§ TASK DESCRIPTION
The stretch wanted below opens at the line containing "Posted: 2 years ago (214, 207, 314, 220)" and closes at the line containing "Daten ermöglichen Wachstum (207, 159)". Please return it exactly, with no other lines.

━━━ ENTRIES PROVIDED

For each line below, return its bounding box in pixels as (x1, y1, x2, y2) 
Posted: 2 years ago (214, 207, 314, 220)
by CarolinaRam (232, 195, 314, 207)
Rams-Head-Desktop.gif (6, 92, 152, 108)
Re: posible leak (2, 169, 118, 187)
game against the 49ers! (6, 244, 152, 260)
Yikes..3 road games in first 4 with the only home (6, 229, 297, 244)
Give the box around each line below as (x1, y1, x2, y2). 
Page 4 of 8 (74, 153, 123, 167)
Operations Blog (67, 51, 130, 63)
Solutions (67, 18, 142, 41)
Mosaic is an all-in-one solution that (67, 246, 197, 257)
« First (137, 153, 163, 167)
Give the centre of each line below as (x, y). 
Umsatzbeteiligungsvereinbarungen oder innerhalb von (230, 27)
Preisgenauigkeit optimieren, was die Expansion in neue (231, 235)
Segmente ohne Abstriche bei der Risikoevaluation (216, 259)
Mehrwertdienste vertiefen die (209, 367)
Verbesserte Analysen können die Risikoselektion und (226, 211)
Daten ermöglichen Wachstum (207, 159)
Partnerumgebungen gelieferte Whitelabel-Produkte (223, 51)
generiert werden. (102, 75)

━━━━━━
━━━ ENTRIES PROVIDED

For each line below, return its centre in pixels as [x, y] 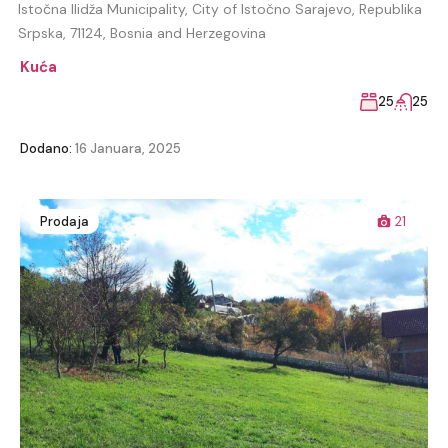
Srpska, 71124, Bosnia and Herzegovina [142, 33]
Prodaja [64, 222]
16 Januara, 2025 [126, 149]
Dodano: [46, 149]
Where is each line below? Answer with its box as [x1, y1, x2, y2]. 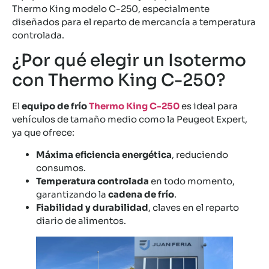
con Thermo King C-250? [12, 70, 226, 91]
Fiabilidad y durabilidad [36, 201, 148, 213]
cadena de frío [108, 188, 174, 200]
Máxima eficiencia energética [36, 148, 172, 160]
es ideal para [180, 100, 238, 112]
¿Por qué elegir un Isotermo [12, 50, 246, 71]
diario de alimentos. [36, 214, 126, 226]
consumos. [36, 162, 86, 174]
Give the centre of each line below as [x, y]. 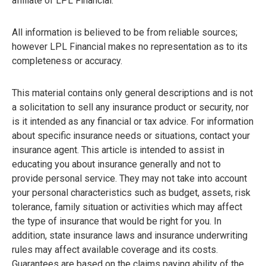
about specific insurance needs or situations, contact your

━━━━━━

§ WORKED SOLUTION
Posted: 2 years ago (214, 207, 314, 220)
by CarolinaRam (232, 195, 314, 207)
Rams-Head-Desktop.gif (6, 92, 152, 108)
Re: posible leak (2, 169, 118, 187)
game against the 49ers! (6, 244, 152, 260)
Yikes..3 road games in first 4 with the only home (6, 229, 297, 244)
Give the box around each line below as (x1, y1, x2, y2). 
Page 4 of 8 (74, 153, 123, 167)
Operations Blog (67, 51, 130, 63)
Solutions (67, 18, 142, 41)
Mosaic is an all-in-one solution that (67, 246, 197, 257)
« First (137, 153, 163, 167)
Give the centre of each line below as (x, y). 
Umsatzbeteiligungsvereinbarungen oder innerhalb von (230, 27)
Preisgenauigkeit optimieren, was die Expansion in neue (231, 235)
Segmente ohne Abstriche bei der Risikoevaluation (216, 259)
Mehrwertdienste vertiefen die (209, 367)
Verbesserte Analysen können die Risikoselektion und (226, 211)
Daten ermöglichen Wachstum (207, 159)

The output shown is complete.